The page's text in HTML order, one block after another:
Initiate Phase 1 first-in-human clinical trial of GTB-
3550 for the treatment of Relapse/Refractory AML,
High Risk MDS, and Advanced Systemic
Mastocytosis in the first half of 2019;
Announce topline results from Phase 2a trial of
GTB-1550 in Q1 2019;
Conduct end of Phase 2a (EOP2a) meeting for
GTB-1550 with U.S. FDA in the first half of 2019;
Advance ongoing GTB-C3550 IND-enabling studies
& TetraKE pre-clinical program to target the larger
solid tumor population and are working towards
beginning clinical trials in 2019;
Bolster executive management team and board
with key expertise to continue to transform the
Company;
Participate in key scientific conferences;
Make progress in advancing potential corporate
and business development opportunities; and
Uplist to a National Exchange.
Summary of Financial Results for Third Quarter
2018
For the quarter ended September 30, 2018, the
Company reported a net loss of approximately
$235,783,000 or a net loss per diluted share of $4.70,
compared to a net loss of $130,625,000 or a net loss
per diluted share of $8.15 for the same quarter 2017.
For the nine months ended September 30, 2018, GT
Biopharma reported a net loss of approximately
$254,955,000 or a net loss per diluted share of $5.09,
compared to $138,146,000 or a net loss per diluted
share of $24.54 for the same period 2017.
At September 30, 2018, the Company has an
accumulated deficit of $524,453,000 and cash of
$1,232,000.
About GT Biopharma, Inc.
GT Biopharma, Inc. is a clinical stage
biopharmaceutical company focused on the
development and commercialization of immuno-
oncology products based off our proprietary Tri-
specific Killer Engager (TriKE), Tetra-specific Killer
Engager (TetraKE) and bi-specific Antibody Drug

== == ==

**Task objective**
Collect each line above holding the string "share".

**Exercise result**
$235,783,000 or a net loss per diluted share of $4.70,
per diluted share of $8.15 for the same quarter 2017.
$254,955,000 or a net loss per diluted share of $5.09,
share of $24.54 for the same period 2017.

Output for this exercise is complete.